As we can see, for this simple model the two are equivalent, and `eivreg`

is much faster–it took almost no time to estimate the model, while `brms`

took 20 minutes. However, `brms`

is incorporating much more measurement uncertainty, and `brms`

also allows for a much wider of array of modeling options, such as GLMs (probit/logit/ordered logit), multilevel/hierarchical models, and multiple imputation. The `eivreg`

is limited to continuous (Gaussian) outcomes and does not allow for interactions with variables with measurement uncertainty. In any case, both of these packages will incorporate measurement uncertainty in their estimates.

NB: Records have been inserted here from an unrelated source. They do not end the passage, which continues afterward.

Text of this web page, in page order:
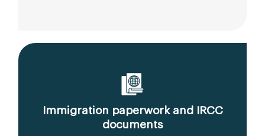
Immigration paperwork and IRCC
documents
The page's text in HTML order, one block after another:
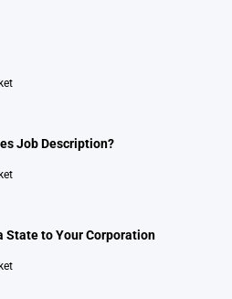
Job Description?
State to Your Corporation
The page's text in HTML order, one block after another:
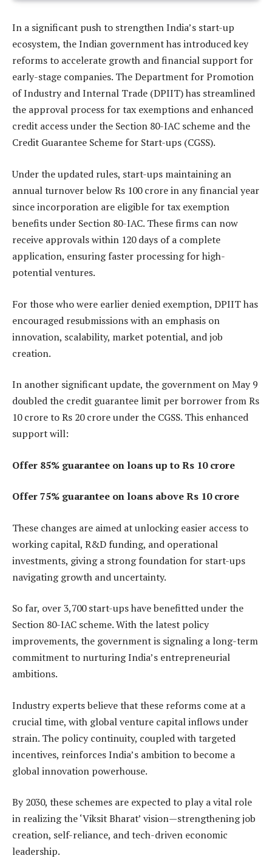
In a significant push to strengthen India’s start-up
ecosystem, the Indian government has introduced key
reforms to accelerate growth and financial support for
early-stage companies. The Department for Promotion
of Industry and Internal Trade (DPIIT) has streamlined
the approval process for tax exemptions and enhanced
credit access under the Section 80-IAC scheme and the
Credit Guarantee Scheme for Start-ups (CGSS).
Under the updated rules, start-ups maintaining an
annual turnover below Rs 100 crore in any financial year
since incorporation are eligible for tax exemption
benefits under Section 80-IAC. These firms can now
receive approvals within 120 days of a complete
application, ensuring faster processing for high-
potential ventures.
For those who were earlier denied exemption, DPIIT has
encouraged resubmissions with an emphasis on
innovation, scalability, market potential, and job
creation.
In another significant update, the government on May 9
doubled the credit guarantee limit per borrower from Rs
10 crore to Rs 20 crore under the CGSS. This enhanced
support will:
Offer 85% guarantee on loans up to Rs 10 crore
Offer 75% guarantee on loans above Rs 10 crore
These changes are aimed at unlocking easier access to
working capital, R&D funding, and operational
investments, giving a strong foundation for start-ups
navigating growth and uncertainty.
So far, over 3,700 start-ups have benefitted under the
Section 80-IAC scheme. With the latest policy
improvements, the government is signaling a long-term
commitment to nurturing India’s entrepreneurial
ambitions.
Industry experts believe that these reforms come at a
crucial time, with global venture capital inflows under
strain. The policy continuity, coupled with targeted
incentives, reinforces India’s ambition to become a
global innovation powerhouse.
By 2030, these schemes are expected to play a vital role
in realizing the ‘Viksit Bharat’ vision—strengthening job
creation, self-reliance, and tech-driven economic
leadership.

## Comparison with No Measurement Error

Finally, we can examine what measurement error does to our coefficients’ uncertainty by comparing the results to the standard OLS `lm`

regression that ignores uncertainty:

```
lm_est <- lm(retail~Business_Restrictions_med +
Health_Monitoring_med +
Health_Resources_med +
Mask_Policies_med +
School_Restrictions_med +
Social_Distancing_med,
data=mobility)
summary(lm_est)
```

```
##
## Call:
## lm(formula = retail ~ Business_Restrictions_med + Health_Monitoring_med +
## Health_Resources_med + Mask_Policies_med + School_Restrictions_med +
## Social_Distancing_med, data = mobility)
##
## Residuals:
## Min 1Q Median 3Q Max
## -53.785 -10.103 2.617 11.961 55.443
##
## Coefficients:
## Estimate Std. Error t value Pr(>|t|)
## (Intercept) 10.67932 1.97234 5.415 6.69e-08 ***
## Business_Restrictions_med 0.26442 0.03575 7.397 1.85e-13 ***
## Health_Monitoring_med 0.05415 0.02351 2.304 0.02132 *
## Health_Resources_med 0.21373 0.04215 5.071 4.23e-07 ***
## Mask_Policies_med -0.05209 0.01797 -2.899 0.00377 **
## School_Restrictions_med 0.14216 0.01881 7.557 5.64e-14 ***
## Social_Distancing_med -1.25473 0.03588 -34.971 < 2e-16 ***
## ---
## Signif. codes: 0 '***' 0.001 '**' 0.01 '*' 0.05 '.' 0.1 ' ' 1
##
## Residual standard error: 16.66 on 2673 degrees of freedom
## Multiple R-squared: 0.3654, Adjusted R-squared: 0.364
## F-statistic: 256.6 on 6 and 2673 DF, p-value: < 2.2e-16
```

We can see that the coefficients are similar though not identical to `brms`

and `eivreg`

, and the standard errors are noticeably smaller. The `eivreg`

estimated that there was 19.44% more uncertainty than the naive `lm`

estimator, and `brms`

8.33% more uncertainty. As such, this kind of uncertainty is important to take into account, and it can get much more critical when there is less data available or when are examining non-linear effects such as interactions.